With the pictures set aside, write out all of the data exactly as it stands.

(EXERCISE DATA)

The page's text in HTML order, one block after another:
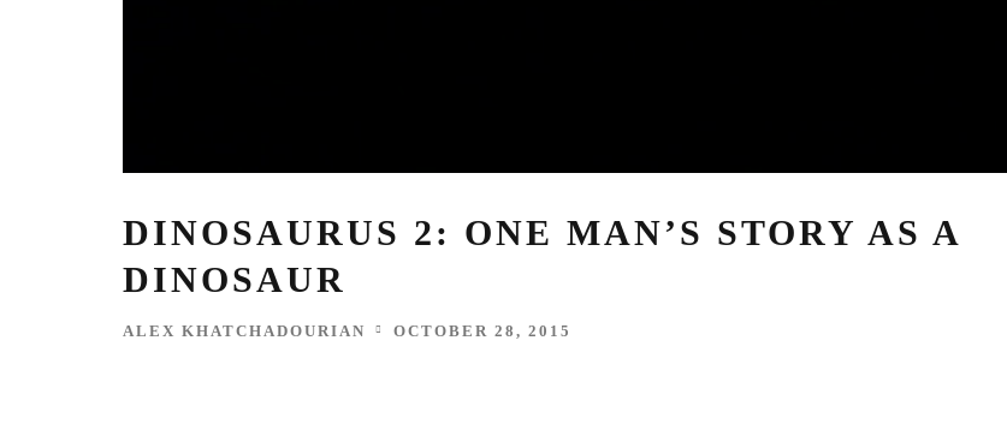
DINOSAURUS 2: ONE MAN’S STORY AS A
DINOSAUR
ALEX KHATCHADOURIAN OCTOBER 28, 2015

(End EXERCISE DATA)

◆ ANSWER BOX
The page's text in HTML order, one block after another:
DINOSAURUS 2: ONE MAN’S STORY AS A
DINOSAUR
ALEX KHATCHADOURIAN OCTOBER 28, 2015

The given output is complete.